Aligns an extraction to its position in the source text.

Takes an extraction and source encoding, attempts to find the extraction text in the source using multiple matching strategies, and returns an updated extraction with character interval and alignment status.

Parameters

  • extraction - The extraction to align
  • source_encoding - Token encoding of the source text from Tokenizer.tokenize/1

Options

  • :fuzzy_threshold - Minimum Jaro similarity for fuzzy matching, 0.0-1.0 (default: 0.85)
  • :min_partial_length - Minimum token overlap for partial matching (default: 2)
  • :max_text_length - Maximum allowed extraction text length (default: 10_000)

Returns

Returns an updated %Extraction{} with char_interval and alignment_status fields populated. If no match is found, returns the extraction with alignment_status: :none and char_interval: nil.

Examples

iex> extraction = %LeXtract.Extraction{
...>   extraction_class: "medication",
...>   extraction_text: "aspirin",
...>   extraction_index: 0
...> }
iex> {:ok, encoding} = LeXtract.Tokenizer.tokenize("Patient takes aspirin daily")
iex> aligned = LeXtract.Alignment.align_extraction(extraction, encoding)
iex> aligned.char_interval
%LeXtract.CharInterval{start_pos: 14, end_pos: 21}
iex> aligned.alignment_status
:exact

find_match(extraction_text, source_encoding, occurrence_index \\ 0, opts \\ [])

@spec find_match(String.t(), encoding(), non_neg_integer(), keyword()) ::
  match_result() | nil

Finds a match for extraction text in source encoding using multiple strategies.

Attempts to find the extraction text in the source text using various matching strategies.

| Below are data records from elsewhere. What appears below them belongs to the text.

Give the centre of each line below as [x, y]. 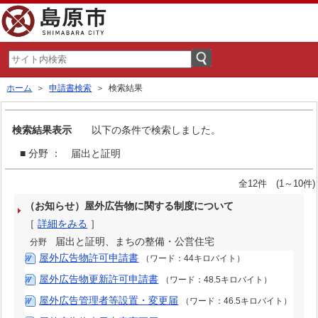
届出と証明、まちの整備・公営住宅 [135, 241]
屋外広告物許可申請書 [89, 258]
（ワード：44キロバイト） [193, 258]
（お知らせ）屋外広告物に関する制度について [130, 206]
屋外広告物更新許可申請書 [99, 279]
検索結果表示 [42, 130]
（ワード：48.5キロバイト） [217, 280]
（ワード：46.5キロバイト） [237, 301]
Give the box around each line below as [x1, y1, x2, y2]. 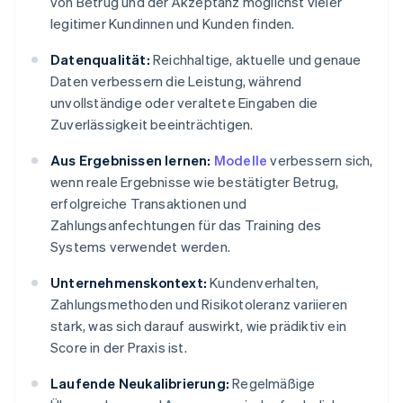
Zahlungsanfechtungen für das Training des [50, 216, 322, 235]
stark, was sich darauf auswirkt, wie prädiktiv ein [50, 317, 347, 336]
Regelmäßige [229, 374, 316, 393]
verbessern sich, [267, 151, 373, 170]
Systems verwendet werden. [50, 237, 230, 256]
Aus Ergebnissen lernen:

The occurrence_index parameter allows selecting a specific occurrence when the text appears multiple times (0-based).

Parameters

  • extraction_text - The text to find in the source
  • source_encoding - Token encoding of the source text
  • occurrence_index - Which occurrence to match (0-based, default: 0)
  • opts - Options (see align_extraction/3)

Returns

Returns a map with :char_interval and :alignment_status, or nil if no match is found.

Examples

iex> {:ok, encoding} = LeXtract.Tokenizer.tokenize("John loves John")
iex> LeXtract.Alignment.find_match("John", encoding, 0)
%{char_interval: %LeXtract.CharInterval{start_pos: 0, end_pos: 4}, alignment_status: :exact}

iex> {:ok, encoding} = LeXtract.Tokenizer.tokenize("John loves John")
iex> result = LeXtract.Alignment.find_match("John", encoding, 1)
iex> result.char_interval.start_pos
11

search_tokens(needle_tokens, haystack_tokens, source_encoding, occurrence_index \\ 0, opts \\ [])

@spec search_tokens(
  [String.t()],
  [String.t()],
  encoding(),
  non_neg_integer(),
  keyword()
) ::
  LeXtract.CharInterval.t() | nil

Searches for a token sequence in source tokens.

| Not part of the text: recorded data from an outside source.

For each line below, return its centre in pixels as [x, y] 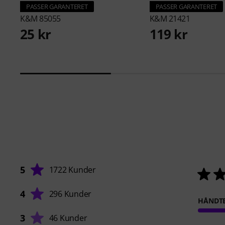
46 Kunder [68, 218]
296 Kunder [70, 194]
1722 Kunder [72, 170]
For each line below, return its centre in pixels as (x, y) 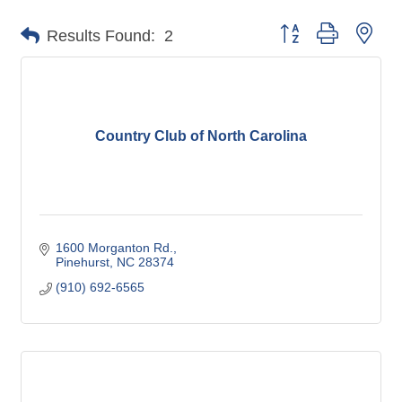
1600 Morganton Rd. (114, 248)
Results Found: (101, 35)
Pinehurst (82, 262)
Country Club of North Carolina (201, 136)
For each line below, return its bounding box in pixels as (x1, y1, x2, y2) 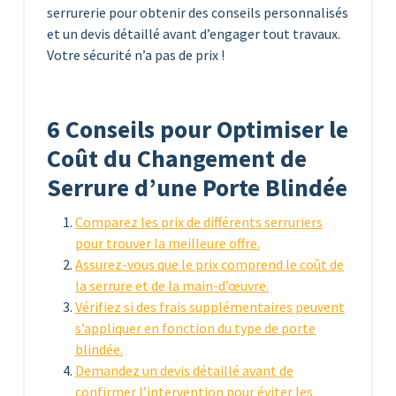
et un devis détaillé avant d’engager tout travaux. (47, 24, 340, 42)
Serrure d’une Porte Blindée (47, 171, 347, 203)
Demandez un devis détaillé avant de (75, 361, 293, 379)
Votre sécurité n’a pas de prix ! (47, 45, 225, 64)
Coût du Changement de (47, 142, 307, 174)
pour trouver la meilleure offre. (75, 233, 260, 252)
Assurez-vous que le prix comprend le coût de (75, 255, 344, 273)
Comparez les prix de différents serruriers (75, 212, 323, 231)

Helper function that finds all occurrences of a token sequence and returns the character interval for a specific occurrence.

Parameters

  • needle_tokens - Token sequence to search for
  • haystack_tokens - Source token sequence to search in
  • source_encoding - Source encoding for offset mapping
  • occurrence_index - Which occurrence to return (0-based)
  • opts - Matching options

Returns

Returns a %CharInterval{} for the requested occurrence, or nil if not found.